On the other hand, data below (or above) the limit of detection (LOD) are not actually “missing” but do convey some information. While some investigators choose to tabulate all of their quantifiable data, including negative values, others choose not to show these data points, but rather indicate the value is less than (or greater than) some quantifiable limit. These conditions will be indicated by two additional missing data flags that are substituted for the missing data values. The flag for data values GREATER THAN some UPPER LOD (ULOD) will be –7777, and the flag for data values LESS THAN some LOWER LOD (LLOD) will be -8888. These flags (if used) and the values of the upper and lower LOD are documented at specific locations in the header file (see below).

2. Filenames

Features of different file naming conventions (including Ames) have been adapted here. File names for the ICARTT data format, limited to 127 characters or less, are defined as follows:

dataID_locationID_YYYYMMDD[hh[mm[ss]]]_R#[_L#][_V#][_comments].extension,

where the only allowed characters are: a-zA-Z0-9_.- (that is, upper case and lower case alphanumeric, underscore, period, and hyphen). All fields not in square brackets are required and are described as follows:

dataID: short description of measured parameter/species, instrument, or model (e.g., O3; RH; VOC; PTRMS; MM5)
locationID: short description of site; station; platform; laboratory or institute
YYYY: four-digit year
MM: two-digit month
DD: two-digit day
hh: optional two-digit hour
mm: optional two-digit minute
ss: optional two-digit second
R: revision number of data
L: optional launch number
V: optional volume number
comments: optional additional information
extension: file type descriptor

The underscore is used ONLY to separate the different fields of the file name; it has special significance for file-checking software. To separate characters within a field for readability, use lower and upper case letters. The use of the hyphen, though allowed, is discouraged since this character in file names may cause problems with some older operating systems and network software. The square brackets “[ ]” enclose optional parameters but are not shown in the file name. Dates and times in file names are always UTC. The date and time in the file name give the date/time at which the data within the file begin (data files), or date/time at which the image applies (image files). For aircraft and sonde data files, the date always refers to the UT date of launch.
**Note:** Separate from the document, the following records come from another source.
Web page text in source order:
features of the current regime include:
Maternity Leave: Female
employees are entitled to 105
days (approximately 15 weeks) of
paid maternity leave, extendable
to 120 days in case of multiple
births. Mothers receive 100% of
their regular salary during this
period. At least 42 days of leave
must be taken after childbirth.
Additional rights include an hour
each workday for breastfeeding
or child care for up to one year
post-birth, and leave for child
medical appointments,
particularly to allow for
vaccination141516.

The dataID is a short string of characters used to identify the parameters in the file. For files that contain one or two variables those variable names can be used in the file name. For files in which many variables are represented, it may be best to indicate in the file name a class of compounds (e.g., VOC; PhotolysisRates) or an abbreviation of the instrument used to make the measurements (e.g., PTRMS).

The locationID is used to identify the measurement platform, site, station, or source (laboratory or institute) of the information within a data file. Some examples could be: DC8, BAE146, RHBrown, GOME (satellite), IoS (Appledore Island site), ChebPt (Chebogue Point site), and others. It may be useful to have a standardized set of abbreviations used for the ICARTT study. These should be decided upon by the DM team.
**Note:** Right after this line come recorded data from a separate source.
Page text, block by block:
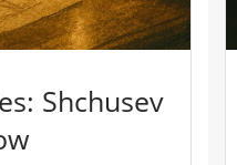
Shchusev
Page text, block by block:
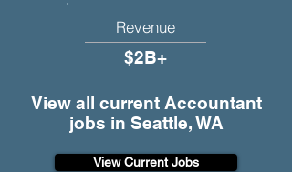
Revenue
$2B+
View all current Accountant
jobs in Seattle, WA
View Current Jobs
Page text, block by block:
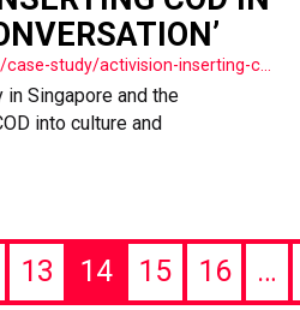
https://wearesocial.com/th/case-study/activision-inserting-cod-in-culture-conversation/
Singapore and the
into culture and
13 14 15 16 …
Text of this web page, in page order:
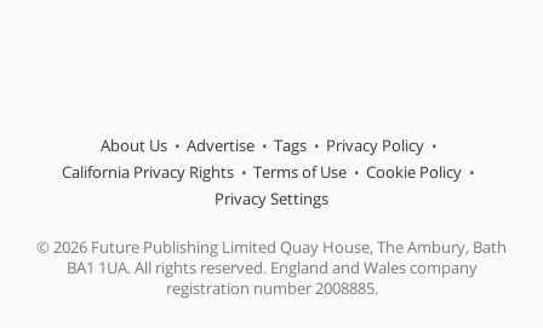
About Us Advertise Tags
Privacy Policy
California Privacy Rights
Terms of Use
Cookie Policy
Privacy Settings
© 2026 Future Publishing Limited Quay House, The Ambury, Bath
BA1 1UA. All rights reserved. England and Wales company
registration number 2008885.
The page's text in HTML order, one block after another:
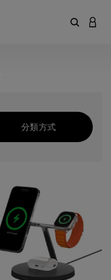
輸入關鍵
登入
分類方式
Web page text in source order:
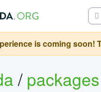
is coming soon!
/

The R parameter will not be optional in the ICARTT study. We must specify a data revision code that will track changes in data and document why those changes occurred. For this we specify a revision number counter “_R#” where the underscore is a required element to separate the fields (this is needed for certain file checking software). The revision number "#" must match the revision number specified in the Normal Comments section of the file header (see below).

The optional parameters “_L#” and “_V#” may be needed in some special cases. If the contents of the file pertain to a second or third aircraft launch on the indicated date, then a launch counter "_L#" (i.e. L2, L3, etc.) must appear after the "R" identifier but before a volume counter, if present (see below). Launch number one is implied when "_L#" is omitted from the file name. If a data file is one volume of a multi-volume dataset, then a volume counter "_V#" (i.e. V1, V2, V3, etc.), must appear after the "R" parameter (and the “L” parameter, if present) separated by an underscore from the rest of the identifier. The volume number (the "#" in "V#") must match the volume number in the file header. When "_V#" is missing from the file name a one-volume dataset is implied.
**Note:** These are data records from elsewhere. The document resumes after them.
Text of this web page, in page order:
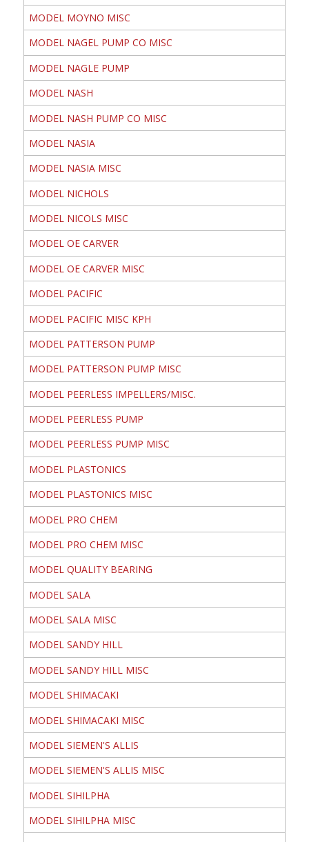
MODEL MOYNO MISC
MODEL NAGEL PUMP CO MISC
MODEL NAGLE PUMP
MODEL NASH
MODEL NASH PUMP CO MISC
MODEL NASIA
MODEL NASIA MISC
MODEL NICHOLS
MODEL NICOLS MISC
MODEL OE CARVER
MODEL OE CARVER MISC
MODEL PACIFIC
MODEL PACIFIC MISC KPH
MODEL PATTERSON PUMP
MODEL PATTERSON PUMP MISC
MODEL PEERLESS IMPELLERS/MISC.
MODEL PEERLESS PUMP
MODEL PEERLESS PUMP MISC
MODEL PLASTONICS
MODEL PLASTONICS MISC
MODEL PRO CHEM
MODEL PRO CHEM MISC
MODEL QUALITY BEARING
MODEL SALA
MODEL SALA MISC
MODEL SANDY HILL
MODEL SANDY HILL MISC
MODEL SHIMACAKI
MODEL SHIMACAKI MISC
MODEL SIEMEN'S ALLIS
MODEL SIEMEN'S ALLIS MISC
MODEL SIHILPHA
MODEL SIHILPHA MISC

The optional comments parameter is for additional information required by the PI (or Data Manager) to identify the file contents but that does not fit into the other fields of the file name. This should be used sparingly.

The file extension is a 2-4 character parameter that identifies the file type. The principal file type for the ICARTT study will be “.ict” and describes the time series data in a file formatted to ICARTT standards. Other file types may include:

“.txt” text file; not ICARTT formatted
“.jpg” image file
“.cdf” NetCDF file

These allowable file extensions will need to be defined by the team of Data Managers.

3. Recommended File Format Specification for ICARTT Time-series Data Files

 

A. Structure

We recommend that, whenever possible, ICARTT time series data files conform to the following Ames file format:

FFI = 1001; one real, unbounded independent variable; primary variables are real; no auxiliary variables; independent and primary variables are recorded in the same record.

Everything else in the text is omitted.